TASK REQUIREMENTS.
Please give back only the lines below from the one containing "Bridget [82, 226]" to the one containing "confirmed the Kiera", each repeated word for word, both ends included.

THE DATA START

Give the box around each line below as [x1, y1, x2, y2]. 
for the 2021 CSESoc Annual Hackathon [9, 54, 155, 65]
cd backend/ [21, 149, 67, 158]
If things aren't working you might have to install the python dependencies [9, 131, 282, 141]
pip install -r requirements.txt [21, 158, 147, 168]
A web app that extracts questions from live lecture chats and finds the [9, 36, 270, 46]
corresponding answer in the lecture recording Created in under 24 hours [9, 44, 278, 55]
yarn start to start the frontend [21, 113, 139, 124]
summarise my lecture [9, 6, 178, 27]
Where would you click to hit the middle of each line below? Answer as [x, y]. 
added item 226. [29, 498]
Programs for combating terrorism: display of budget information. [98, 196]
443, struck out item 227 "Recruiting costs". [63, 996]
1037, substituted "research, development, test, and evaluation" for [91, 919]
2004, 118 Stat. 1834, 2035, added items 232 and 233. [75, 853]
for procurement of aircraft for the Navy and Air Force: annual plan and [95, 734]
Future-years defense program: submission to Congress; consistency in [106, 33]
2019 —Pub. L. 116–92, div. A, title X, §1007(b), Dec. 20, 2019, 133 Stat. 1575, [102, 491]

THE DATA END
THE DATA START

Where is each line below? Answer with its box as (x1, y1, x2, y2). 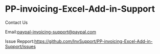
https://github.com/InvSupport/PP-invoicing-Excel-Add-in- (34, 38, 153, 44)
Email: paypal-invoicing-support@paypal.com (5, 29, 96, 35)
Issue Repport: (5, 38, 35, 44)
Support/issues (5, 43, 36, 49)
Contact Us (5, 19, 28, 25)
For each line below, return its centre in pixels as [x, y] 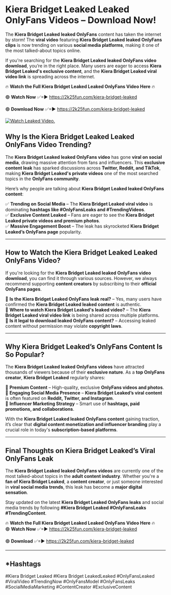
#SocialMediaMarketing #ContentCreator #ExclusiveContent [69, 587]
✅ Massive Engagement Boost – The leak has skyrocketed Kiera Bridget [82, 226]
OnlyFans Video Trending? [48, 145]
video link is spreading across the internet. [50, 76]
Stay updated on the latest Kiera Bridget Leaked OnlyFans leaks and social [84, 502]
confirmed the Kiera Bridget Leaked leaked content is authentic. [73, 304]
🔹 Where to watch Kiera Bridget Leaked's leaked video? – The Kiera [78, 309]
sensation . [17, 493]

THE DATA END

SOLUTION.
✅ Massive Engagement Boost – The leak has skyrocketed Kiera Bridget [82, 226]
OnlyFans Video Trending? [48, 145]
video link is spreading across the internet. [50, 76]
Stay updated on the latest Kiera Bridget Leaked OnlyFans leaks and social [84, 502]
confirmed the Kiera Bridget Leaked leaked content is authentic. [73, 304]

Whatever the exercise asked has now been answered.